# Assignment
In the records below, find the line with "Where is each", then retype it and every following line exactly, stopping after the line with "Consider a density function [6, 17, 143, 34]". Leave the pictures out.

# Given records

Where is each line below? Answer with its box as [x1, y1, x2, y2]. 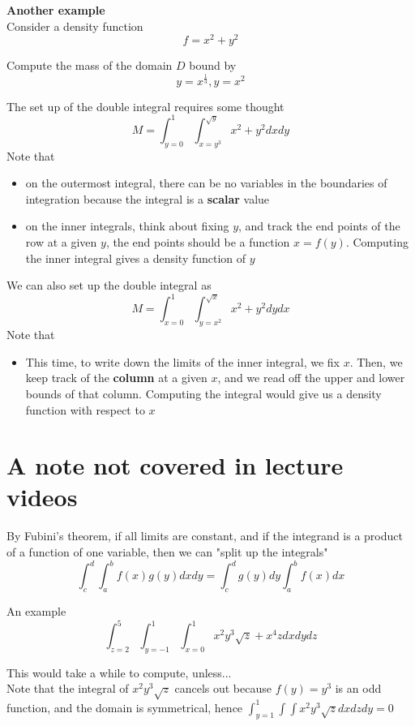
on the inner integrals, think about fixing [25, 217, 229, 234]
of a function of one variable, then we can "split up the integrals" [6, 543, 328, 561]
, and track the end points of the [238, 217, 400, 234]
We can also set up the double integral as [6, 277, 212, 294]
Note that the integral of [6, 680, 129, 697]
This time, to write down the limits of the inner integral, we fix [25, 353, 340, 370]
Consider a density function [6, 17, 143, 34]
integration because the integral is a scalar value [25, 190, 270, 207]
...
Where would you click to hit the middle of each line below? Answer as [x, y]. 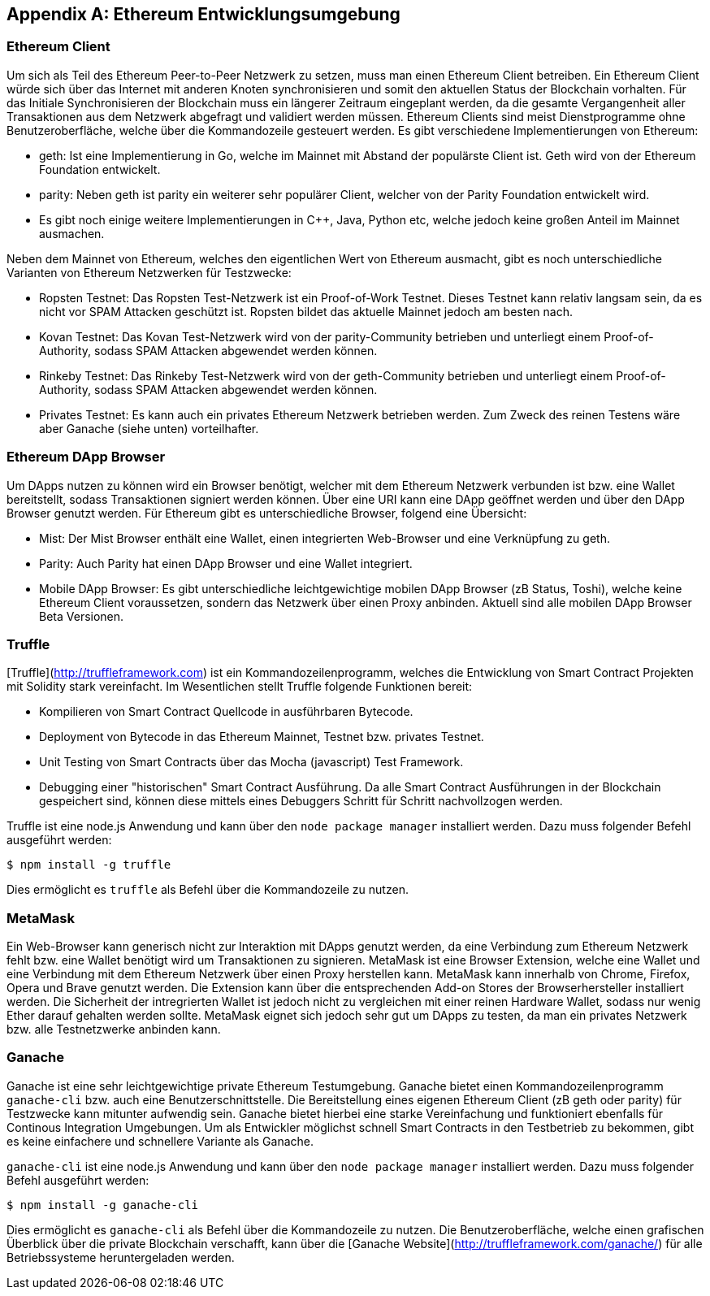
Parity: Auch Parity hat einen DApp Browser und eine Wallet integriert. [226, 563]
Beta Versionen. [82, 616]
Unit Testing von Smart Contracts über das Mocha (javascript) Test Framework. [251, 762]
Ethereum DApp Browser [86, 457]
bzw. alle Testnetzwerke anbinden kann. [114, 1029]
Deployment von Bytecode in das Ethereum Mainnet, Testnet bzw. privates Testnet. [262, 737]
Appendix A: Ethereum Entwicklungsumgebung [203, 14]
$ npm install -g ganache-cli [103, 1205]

# Output of the task
Where is each line below? Answer with its box as [x1, y1, x2, y2]. 
on the inner integrals, think about fixing [25, 217, 229, 234]
of a function of one variable, then we can "split up the integrals" [6, 543, 328, 561]
, and track the end points of the [238, 217, 400, 234]
We can also set up the double integral as [6, 277, 212, 294]
Note that the integral of [6, 680, 129, 697]
This time, to write down the limits of the inner integral, we fix [25, 353, 340, 370]
Consider a density function [6, 17, 143, 34]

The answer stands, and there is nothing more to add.